A former American ambassador to Britain, Philip Lader, has run for many years something called Renaissance weekends, gatherings of leaders in every field from scientists to sports stars, business people to politicians, Nobel prize winners to Olympic gold medallists. They meet, talk, and discuss the challenges they face. And what he discovered was that the hardest thing for them to do was to admit that sometimes they got it wrong.
So he had a brilliant idea. Each year he arranged for the opening session to be a talk by someone really famous, on the subject of My Biggest Blooper, the American for My Greatest Mistake. Somehow when you hear Tiger Woods or Arnold Schwarzenegger saying I got it wrong, it’s easier to admit, so did I.

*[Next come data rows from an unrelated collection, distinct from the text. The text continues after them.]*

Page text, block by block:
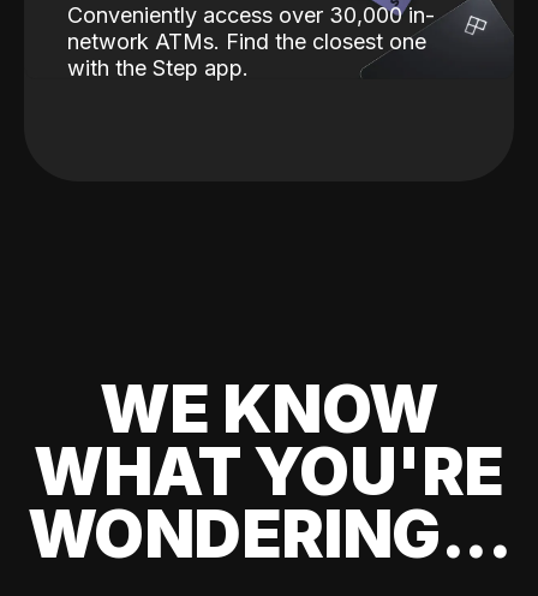
Conveniently access over 30,000 in-
network ATMs. Find the closest one
with the Step app.
WE KNOW
WHAT YOU'RE
WONDERING...
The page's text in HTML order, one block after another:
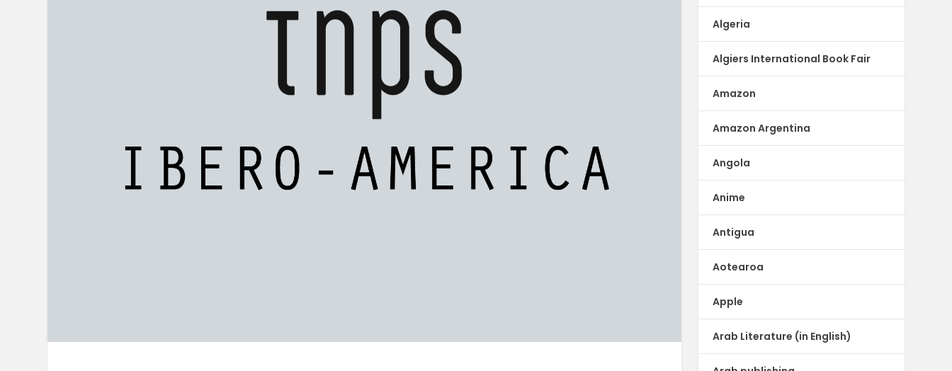
Algeria
Algiers International Book Fair
Amazon
Amazon Argentina
Angola
Anime
Antigua
Aotearoa
Apple
Arab Literature (in English)
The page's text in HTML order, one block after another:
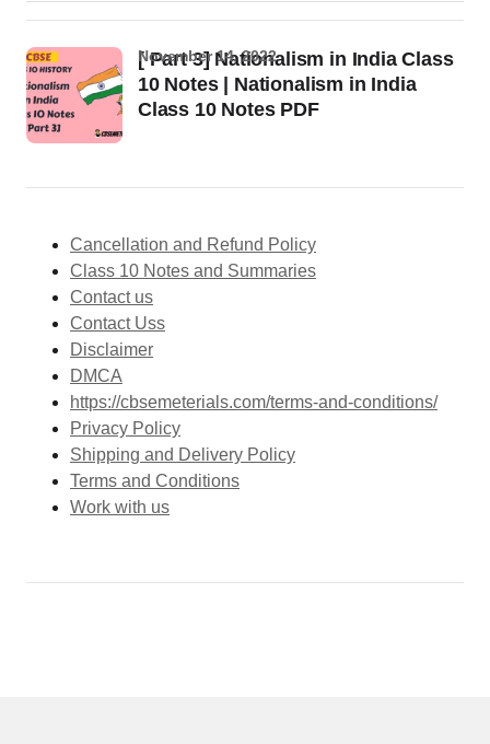
[ Part 3] Nationalism in India Class
10 Notes | Nationalism in India
Class 10 Notes PDF
November 14, 2022
Cancellation and Refund Policy
Class 10 Notes and Summaries
Contact us
Contact Uss
Disclaimer
DMCA
https://cbsemeterials.com/terms-and-conditions/
Privacy Policy
Shipping and Delivery Policy
Terms and Conditions
Work with us
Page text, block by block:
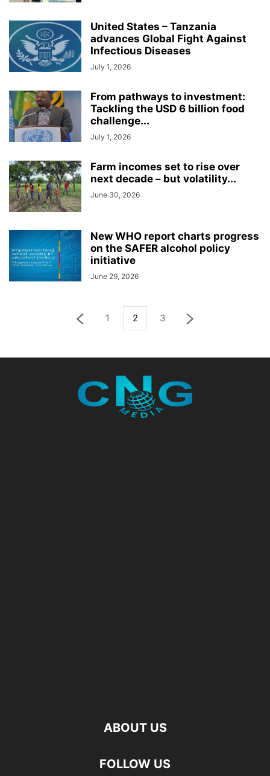
United States – Tanzania
advances Global Fight Against
Infectious Diseases
July 1, 2026
From pathways to investment:
Tackling the USD 6 billion food
challenge...
July 1, 2026
Farm incomes set to rise over
next decade – but volatility...
June 30, 2026
New WHO report charts progress
on the SAFER alcohol policy
initiative
June 29, 2026
1 2 3
ABOUT US
FOLLOW US
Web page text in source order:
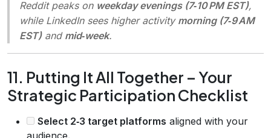
Reddit peaks on weekday evenings (7‑10 PM EST),
while LinkedIn sees higher activity morning (7‑9 AM
EST)and mid‑week.
11. Putting It All Together – Your
Strategic Participation Checklist
Select 2‑3 target platforms aligned with your
audience.
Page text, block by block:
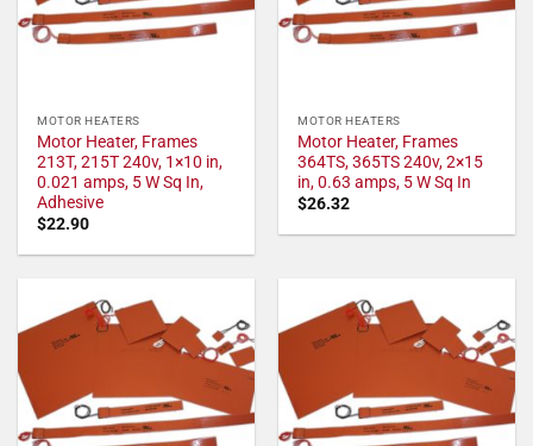
MOTOR HEATERS
Motor Heater, Frames
213T, 215T 240v, 1×10 in,
0.021 amps, 5 W Sq In,
Adhesive
$22.90
MOTOR HEATERS
Motor Heater, Frames
364TS, 365TS 240v, 2×15
in, 0.63 amps, 5 W Sq In
$26.32
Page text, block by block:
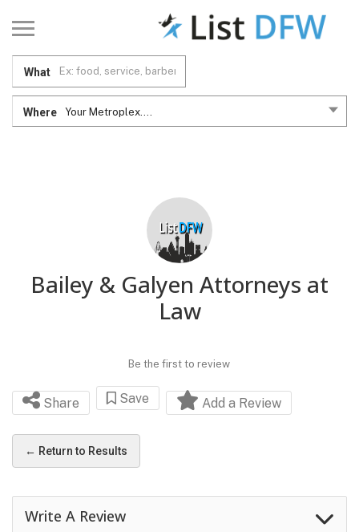
What
Where Your Metroplex....
Bailey & Galyen Attorneys at
Law
Be the first to review
Share Save Add a Review
← Return to Results
Write A Review
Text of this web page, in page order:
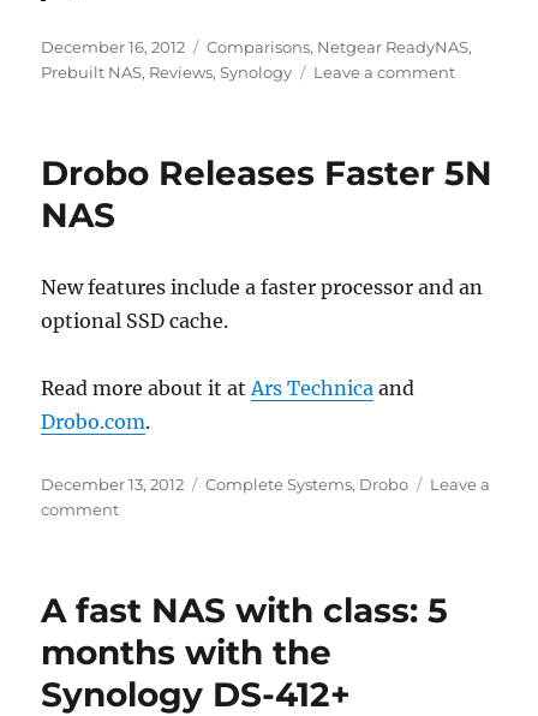
Posted
on
December 16, 2012 Categories
Comparisons, Netgear ReadyNAS,
Prebuilt NAS, Reviews,Synology Leave a commenton
Drobo Releases Faster 5N
NAS
New features include a faster processor and an
optional SSD cache.
Read more about it atArs Technica and
Drobo.com.
Posted
on
December 13, 2012 Categories
Complete Systems, Drobo
Leave a
commenton
5N
A fast NAS with class: 5
months with the
Synology DS-412+
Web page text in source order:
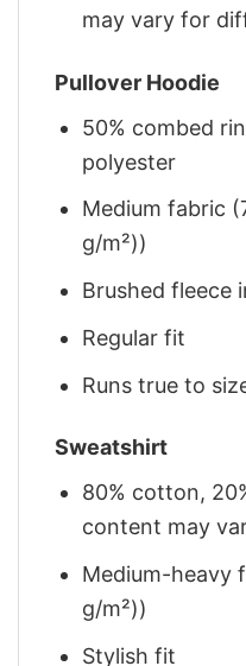
may vary for
Pullover Hoodie
50% combed
polyester
Medium fabric
g/m²))
Brushed fleece
Regular fit
Runs true to
Sweatshirt
80% cotton,
content may
Medium-heavy
g/m²))
Stylish fit
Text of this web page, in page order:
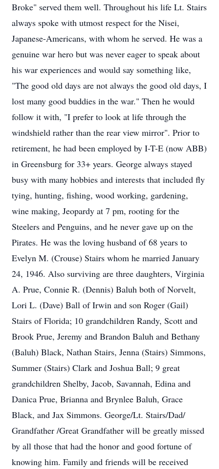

And that’s what happens on the Day of Atonement. When you see everyone around you in the synagogue saying I have sinned, it’s easier to say, so did I.
We all make mistakes. There’s no one so righteous on earth, says the Book of Ecclesiastes, that they do only good and never sin. Every creative act, every new endeavour, every declaration of love, involves risk, and the possibility of error. God knew that when he created us: the only life form in the universe capable of disobeying his will. Which is why he wrote forgiveness into the script from the beginning. If you admit, says God, I’ll forgive. God’s forgiveness empowers us to take risks, giving us the courage to say, when we need to, I have sinned.